Kiddushin, Daf Yod Daled, Part 3
Introduction
Here we need to prove that a yevamah whose yavam died may marry anyone whom she wants.
ובמיתת היבם : מנלן ק"ו ומה אשת איש שהיא בחנק מיתת הבעל מתירתה יבמה שהיא בלאו לא כל שכן
Or the yavam s death. How do we know this?
It can be learned from an all the more so argument: If a married woman, who is [forbidden to others] by the penalty of strangulation, is freed by her husband’s death; then a yevamah, who is [forbidden only] by a negative commandment, is surely [freed by the yavam’s death].
The penalty for regular adultery is execution by strangulation (for both the man and woman). But a woman waiting for yibbum who has sex with another man has transgressed a negative commandment, but it is not penalized with the death penalty. Therefore, the rabbis argue, if the former can remarry at the death of her husband, all the more so can the latter.
מה לאשת איש שכן יוצאה בגט תאמר בזו שאינה יוצאה בגט
As for a married woman, [it may be asked] that is because she goes free by divorce! Will you say [the same] of this one [a yevamah], who does not go free by a divorce?
The Talmud argues that a married woman is different from a yevamah because the former goes out through divorce whereas the latter does not.
הא נמי יוצאה בחליצה
She too is freed by halitzah.
The Talmud responds that the yevamah also has another means of being released from marraige halitzah.
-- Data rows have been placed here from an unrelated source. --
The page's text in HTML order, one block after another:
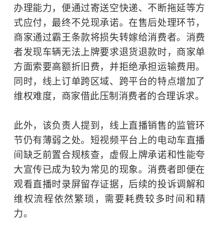
办理能力，便通过寄送空快递、不断拖延等方
式应付，最终不兑现承诺。在售后处理环节，
商家通过霸王条款将损失转嫁给消费者。消费
者发现车辆无法上牌要求退货退款时，商家单
方面索要高额折旧费，并拒绝承担运输费用。
同时，线上订单跨区域、跨平台的特点增加了
维权难度，商家借此压制消费者的合理诉求。
此外，该负责人提到，线上直播销售的监管环
节仍有薄弱之处。短视频平台上的电动车直播
间缺乏前置合规核查，虚假上牌承诺和性能夸
大宣传已成为较为常见的现象。消费者即便在
观看直播时录屏留存证据，后续的投诉调解和
维权流程依然繁琐，需要耗费较多时间和精
力。
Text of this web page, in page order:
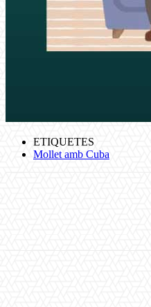
ETIQUETES
Mollet amb Cuba
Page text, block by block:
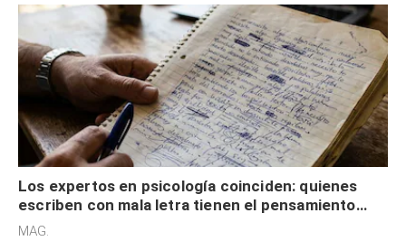
Los expertos en psicología coinciden: quienes
escriben con mala letra tienen el pensamiento
acelerado y no lo hacen por desinterés
MAG.
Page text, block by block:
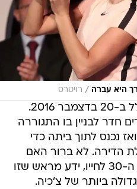
היא עברה / רויטרס
האירוע הטראומתי התחולל ב-20 בדצמבר 2016.
חדר לבניין בו התגוררה
נכנס לתוך ביתה כדי
הדירה. לא ברור האם
האיש, ככל הנראה בשנות ה-30 לחייו, ידע מראש שזו
ביותר של צ'כיה.

אלא מה לאשת איש שכן אוסרה מתירה
Rather as for a married woman, that is because he who binds her frees her!
A married woman goes out at the death of her husband because he is the one who married her. But the yavam is not the one who married her. So how can his death free her?
אמר רב אשי הא נמי אוסרה מתירה יבם אוסרה יבם שרי לה
R. Ashi said: In her case too, he who binds her frees her: the yavam binds her, the yavam frees her.
R. Ashi points out that the yavam does in a sense bind her had there not been any yavam, she would have gone free at the death of her husband. So the comparison is valid just as a regular wife goes free at the death of her husband, so too the yevamah goes free at the death of her yavam.